Here is a high level architecture diagram:
Key components and technology used
A lot of the source data is collated into Excel, especially the predictions coming in from people. The ability to copy and paste quickly from emails into a managed spreadsheet is simpler and gives us more flexibility.
Some of the source data is scraped from websites using the R programming language.
We use Microsoft SSIS to import the key datasets of participants, fixtures, predictions and goals scored into an SQLServer database into a staging area. From the staging tables, we then check the validity of the data and load into the final storage tables with our own processes.
We also use IBM Planning Analytics as a standalone score predictor, taking into account a wide range of factors and using these to derive a likely score. Planning Analytics receives its data from the cleansed SQLServer tables via a CSV export process and turbo integrator to import the data into its model. The score predictions are then fed back into our spreadsheet and loaded into the database along with all our other predictors.
Data storage and processing
Initially the data is loaded into staging tables to provide an audit trail and to provide the ability for final data validation before being loaded into the model.
Processing predominantly includes the storage of individual predictions and the final scores, building up an accuracy score for each prediction (human or machine).
Our predictive model, uses a range of factors including goals scored and conceded for each team and relative team strengths to predict an expected score.
We capture every goal scored and the scorer and time, and aggregate these to derive the final results.
We like to use a broad range of visualisation tools and essentially show each to produce the same dashboard or report pages, this gives us a ready made catalogue that we can demonstrate
Currently we have Microsoft PowerBI, Google Data Studio, Tableau and Planning Analytics. For the Euro 2020 tournament we selected PowerBI to have a consistent look and feel, but we will also add more options over time and future tournaments as the opportunity arises.
The boring manual bits that add the real value
It’s not all automation though, some things are just too complex to solve using automation. The BBC Sport website have a group of pundits who predict the scores of every match, so for those we enter them onto our spreadsheet manually. It’s a bit of a chore, but its worth it so we can benchmark ourselves against the experts.
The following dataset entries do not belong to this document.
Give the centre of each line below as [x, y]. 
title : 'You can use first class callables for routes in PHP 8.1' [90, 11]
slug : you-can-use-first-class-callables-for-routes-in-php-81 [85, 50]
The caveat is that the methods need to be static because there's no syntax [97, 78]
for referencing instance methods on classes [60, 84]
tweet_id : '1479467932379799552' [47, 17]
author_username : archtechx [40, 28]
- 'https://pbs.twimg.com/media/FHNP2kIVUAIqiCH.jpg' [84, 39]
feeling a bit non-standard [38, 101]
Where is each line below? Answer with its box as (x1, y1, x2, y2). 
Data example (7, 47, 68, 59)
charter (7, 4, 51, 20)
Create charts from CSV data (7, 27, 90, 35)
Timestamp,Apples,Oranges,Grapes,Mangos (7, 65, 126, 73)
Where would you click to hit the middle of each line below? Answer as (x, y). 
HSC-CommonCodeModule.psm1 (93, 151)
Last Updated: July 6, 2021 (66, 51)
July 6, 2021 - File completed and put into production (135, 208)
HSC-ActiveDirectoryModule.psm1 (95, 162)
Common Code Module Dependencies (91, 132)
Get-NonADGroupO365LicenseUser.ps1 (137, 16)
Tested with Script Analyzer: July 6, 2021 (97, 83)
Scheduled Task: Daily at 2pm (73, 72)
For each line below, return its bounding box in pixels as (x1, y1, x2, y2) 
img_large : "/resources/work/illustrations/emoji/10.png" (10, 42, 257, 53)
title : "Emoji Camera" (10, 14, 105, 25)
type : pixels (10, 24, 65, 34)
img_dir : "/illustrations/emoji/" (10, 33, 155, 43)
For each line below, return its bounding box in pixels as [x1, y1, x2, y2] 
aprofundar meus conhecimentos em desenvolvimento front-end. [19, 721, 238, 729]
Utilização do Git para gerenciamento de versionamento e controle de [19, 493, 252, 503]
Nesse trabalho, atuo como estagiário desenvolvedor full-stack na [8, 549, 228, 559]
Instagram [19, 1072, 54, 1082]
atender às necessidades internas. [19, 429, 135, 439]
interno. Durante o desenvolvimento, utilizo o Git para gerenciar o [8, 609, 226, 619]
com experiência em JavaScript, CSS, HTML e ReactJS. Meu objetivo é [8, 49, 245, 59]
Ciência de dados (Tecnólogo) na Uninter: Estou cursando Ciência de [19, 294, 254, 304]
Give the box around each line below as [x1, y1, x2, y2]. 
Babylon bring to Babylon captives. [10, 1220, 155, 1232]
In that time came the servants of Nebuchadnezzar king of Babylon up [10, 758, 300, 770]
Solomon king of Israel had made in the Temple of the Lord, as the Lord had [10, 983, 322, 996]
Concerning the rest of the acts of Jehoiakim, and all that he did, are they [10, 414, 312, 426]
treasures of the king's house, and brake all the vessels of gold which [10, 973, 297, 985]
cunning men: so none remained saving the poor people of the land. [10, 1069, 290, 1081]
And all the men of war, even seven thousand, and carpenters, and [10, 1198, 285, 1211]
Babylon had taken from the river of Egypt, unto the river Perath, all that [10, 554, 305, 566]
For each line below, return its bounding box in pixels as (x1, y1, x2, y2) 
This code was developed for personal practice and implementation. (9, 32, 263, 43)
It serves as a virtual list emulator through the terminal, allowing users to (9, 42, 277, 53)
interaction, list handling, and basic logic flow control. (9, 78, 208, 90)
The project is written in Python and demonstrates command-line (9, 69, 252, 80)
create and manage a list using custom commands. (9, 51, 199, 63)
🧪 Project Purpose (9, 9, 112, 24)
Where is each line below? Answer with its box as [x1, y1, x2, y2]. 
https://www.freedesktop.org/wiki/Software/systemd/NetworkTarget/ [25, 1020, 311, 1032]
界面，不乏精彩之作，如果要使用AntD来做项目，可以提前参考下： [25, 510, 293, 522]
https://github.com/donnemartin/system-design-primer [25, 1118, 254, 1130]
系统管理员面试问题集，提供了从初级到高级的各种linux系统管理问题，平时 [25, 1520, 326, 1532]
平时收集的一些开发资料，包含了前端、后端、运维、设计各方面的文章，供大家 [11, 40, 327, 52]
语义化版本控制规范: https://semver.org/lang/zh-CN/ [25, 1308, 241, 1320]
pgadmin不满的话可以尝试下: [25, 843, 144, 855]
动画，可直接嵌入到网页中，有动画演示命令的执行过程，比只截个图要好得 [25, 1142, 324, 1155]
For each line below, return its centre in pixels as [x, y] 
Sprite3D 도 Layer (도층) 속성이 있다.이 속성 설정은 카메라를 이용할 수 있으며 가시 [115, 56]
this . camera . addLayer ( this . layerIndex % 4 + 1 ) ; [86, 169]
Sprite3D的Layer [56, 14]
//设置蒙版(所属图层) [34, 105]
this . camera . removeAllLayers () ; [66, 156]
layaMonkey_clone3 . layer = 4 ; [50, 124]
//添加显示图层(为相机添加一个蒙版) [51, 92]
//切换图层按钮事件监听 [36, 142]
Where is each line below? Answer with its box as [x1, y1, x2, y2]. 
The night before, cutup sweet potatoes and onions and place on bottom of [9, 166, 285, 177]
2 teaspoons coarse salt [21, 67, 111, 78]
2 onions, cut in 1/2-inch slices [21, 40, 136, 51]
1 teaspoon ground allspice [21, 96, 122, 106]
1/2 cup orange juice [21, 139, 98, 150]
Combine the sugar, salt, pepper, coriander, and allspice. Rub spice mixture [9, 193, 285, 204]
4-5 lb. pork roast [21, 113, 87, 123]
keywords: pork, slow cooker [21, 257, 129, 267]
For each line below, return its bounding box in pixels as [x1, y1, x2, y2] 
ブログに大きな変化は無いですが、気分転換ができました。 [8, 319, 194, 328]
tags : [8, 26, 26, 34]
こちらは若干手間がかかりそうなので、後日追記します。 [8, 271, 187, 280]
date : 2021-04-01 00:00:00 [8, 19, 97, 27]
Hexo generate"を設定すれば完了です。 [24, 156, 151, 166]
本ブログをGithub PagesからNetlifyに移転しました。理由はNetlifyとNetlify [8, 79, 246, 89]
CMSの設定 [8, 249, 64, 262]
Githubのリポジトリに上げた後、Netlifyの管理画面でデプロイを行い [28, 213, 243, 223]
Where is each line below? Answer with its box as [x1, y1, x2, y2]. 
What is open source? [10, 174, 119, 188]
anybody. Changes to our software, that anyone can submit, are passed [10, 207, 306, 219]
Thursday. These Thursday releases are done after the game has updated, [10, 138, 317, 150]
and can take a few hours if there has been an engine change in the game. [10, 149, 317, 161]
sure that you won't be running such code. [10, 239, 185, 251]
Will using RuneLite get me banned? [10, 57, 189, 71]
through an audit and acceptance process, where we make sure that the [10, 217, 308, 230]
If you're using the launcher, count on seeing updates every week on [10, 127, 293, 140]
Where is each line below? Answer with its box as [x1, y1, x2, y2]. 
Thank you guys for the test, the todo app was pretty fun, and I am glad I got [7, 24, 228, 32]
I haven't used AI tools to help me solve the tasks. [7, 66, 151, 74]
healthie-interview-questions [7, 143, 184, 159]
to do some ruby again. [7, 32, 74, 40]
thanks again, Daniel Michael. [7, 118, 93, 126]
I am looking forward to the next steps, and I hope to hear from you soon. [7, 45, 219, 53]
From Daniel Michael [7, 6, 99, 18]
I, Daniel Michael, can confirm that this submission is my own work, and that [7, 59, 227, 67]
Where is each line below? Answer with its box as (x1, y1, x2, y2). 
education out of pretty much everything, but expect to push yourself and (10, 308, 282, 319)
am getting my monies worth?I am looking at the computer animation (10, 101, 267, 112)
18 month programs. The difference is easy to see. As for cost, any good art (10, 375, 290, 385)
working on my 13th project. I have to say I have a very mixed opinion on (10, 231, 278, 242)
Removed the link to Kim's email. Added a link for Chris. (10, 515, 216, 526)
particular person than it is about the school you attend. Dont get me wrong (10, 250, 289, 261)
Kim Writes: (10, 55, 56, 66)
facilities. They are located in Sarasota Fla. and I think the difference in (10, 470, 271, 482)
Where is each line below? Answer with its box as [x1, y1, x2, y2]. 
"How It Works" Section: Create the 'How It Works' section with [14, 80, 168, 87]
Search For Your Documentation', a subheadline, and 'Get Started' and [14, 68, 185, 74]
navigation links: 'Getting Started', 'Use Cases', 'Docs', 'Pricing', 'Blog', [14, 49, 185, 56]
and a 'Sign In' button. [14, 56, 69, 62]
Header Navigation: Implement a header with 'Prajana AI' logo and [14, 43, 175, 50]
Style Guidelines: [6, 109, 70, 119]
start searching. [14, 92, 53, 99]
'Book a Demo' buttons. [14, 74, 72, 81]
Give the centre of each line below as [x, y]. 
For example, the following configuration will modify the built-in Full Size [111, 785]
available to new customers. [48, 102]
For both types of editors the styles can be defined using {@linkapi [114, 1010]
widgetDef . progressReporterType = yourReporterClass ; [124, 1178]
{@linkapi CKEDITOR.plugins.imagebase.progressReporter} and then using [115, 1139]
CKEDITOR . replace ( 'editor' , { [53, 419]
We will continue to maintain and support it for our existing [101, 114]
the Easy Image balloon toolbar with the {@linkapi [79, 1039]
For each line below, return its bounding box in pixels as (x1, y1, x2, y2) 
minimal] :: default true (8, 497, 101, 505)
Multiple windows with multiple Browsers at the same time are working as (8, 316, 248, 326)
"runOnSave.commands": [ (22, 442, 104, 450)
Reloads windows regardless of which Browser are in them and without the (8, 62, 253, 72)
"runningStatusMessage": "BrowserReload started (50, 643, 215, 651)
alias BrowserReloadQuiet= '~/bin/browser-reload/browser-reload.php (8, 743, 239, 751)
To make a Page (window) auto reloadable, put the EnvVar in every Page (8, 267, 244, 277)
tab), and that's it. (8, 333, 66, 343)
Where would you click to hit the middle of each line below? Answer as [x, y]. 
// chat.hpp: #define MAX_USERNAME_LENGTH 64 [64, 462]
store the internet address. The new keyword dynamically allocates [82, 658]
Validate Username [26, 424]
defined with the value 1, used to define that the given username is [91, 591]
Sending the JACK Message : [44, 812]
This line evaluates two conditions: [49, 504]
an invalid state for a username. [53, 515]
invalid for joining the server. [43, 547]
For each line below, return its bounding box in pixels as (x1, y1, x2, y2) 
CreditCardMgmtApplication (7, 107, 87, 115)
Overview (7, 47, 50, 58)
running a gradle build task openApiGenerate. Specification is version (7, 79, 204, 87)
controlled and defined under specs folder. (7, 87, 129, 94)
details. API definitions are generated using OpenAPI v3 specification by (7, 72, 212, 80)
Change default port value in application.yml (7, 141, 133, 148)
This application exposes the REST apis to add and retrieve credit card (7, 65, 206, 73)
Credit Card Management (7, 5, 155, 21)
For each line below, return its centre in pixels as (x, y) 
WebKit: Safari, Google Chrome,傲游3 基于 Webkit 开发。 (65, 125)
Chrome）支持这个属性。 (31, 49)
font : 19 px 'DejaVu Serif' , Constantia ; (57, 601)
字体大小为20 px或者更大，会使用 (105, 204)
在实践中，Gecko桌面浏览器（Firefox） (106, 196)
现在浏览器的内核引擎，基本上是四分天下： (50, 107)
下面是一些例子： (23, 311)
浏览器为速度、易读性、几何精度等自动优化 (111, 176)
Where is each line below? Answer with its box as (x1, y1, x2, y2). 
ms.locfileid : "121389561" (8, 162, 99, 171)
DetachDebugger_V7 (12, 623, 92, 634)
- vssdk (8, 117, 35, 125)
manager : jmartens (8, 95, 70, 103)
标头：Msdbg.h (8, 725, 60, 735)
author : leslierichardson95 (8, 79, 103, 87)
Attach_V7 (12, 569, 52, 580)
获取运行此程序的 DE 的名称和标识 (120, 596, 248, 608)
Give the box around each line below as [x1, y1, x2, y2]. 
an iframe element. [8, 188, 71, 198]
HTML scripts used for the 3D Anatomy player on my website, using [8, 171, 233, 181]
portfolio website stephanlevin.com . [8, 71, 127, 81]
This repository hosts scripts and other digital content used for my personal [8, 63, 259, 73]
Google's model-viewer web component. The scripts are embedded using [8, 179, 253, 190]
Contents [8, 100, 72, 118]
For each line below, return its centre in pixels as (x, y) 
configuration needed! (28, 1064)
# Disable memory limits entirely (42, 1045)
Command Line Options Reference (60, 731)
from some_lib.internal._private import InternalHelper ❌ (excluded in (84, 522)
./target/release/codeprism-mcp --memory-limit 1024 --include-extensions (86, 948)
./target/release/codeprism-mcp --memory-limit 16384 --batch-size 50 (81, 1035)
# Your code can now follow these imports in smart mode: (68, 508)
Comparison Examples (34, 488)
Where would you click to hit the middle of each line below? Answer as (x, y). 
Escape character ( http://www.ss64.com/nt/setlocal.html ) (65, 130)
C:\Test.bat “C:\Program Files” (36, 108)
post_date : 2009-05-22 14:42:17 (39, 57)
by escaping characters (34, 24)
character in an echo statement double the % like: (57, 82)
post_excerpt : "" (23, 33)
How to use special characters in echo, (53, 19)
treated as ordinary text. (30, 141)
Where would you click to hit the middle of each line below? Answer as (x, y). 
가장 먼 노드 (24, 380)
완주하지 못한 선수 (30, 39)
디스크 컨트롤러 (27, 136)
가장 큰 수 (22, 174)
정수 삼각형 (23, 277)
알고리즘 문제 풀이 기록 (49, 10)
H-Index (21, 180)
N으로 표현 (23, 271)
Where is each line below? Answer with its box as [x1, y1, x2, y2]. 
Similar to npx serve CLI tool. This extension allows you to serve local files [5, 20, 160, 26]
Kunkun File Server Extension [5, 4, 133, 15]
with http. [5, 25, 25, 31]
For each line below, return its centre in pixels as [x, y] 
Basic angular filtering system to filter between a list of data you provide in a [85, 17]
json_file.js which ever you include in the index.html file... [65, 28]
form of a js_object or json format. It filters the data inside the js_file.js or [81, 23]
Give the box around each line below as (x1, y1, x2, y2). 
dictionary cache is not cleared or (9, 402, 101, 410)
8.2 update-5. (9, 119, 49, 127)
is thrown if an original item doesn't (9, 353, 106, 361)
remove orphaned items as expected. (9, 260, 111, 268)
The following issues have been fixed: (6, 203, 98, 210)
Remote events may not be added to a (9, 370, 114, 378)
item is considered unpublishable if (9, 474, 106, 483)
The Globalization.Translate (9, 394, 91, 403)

At the end of it we have a really interesting dataset, which we use to demonstrate different technologies. It’s a little different to the usual fictional business models that others tend to use and a lot more fun and engaging.
Planned improvements ahead of World Cup 2022
We improved our processes this time after the 2018 World Cup, adding scores and opening up to external participants. But to improve for next time we need to have a more efficient method of data capture. We will set up an online system for people to enter their score predictions, which will be integrated into our stack saving a proportion of the manual work. We will shortly be testing this and will invite a few people to join our testing programme. See you for the next round!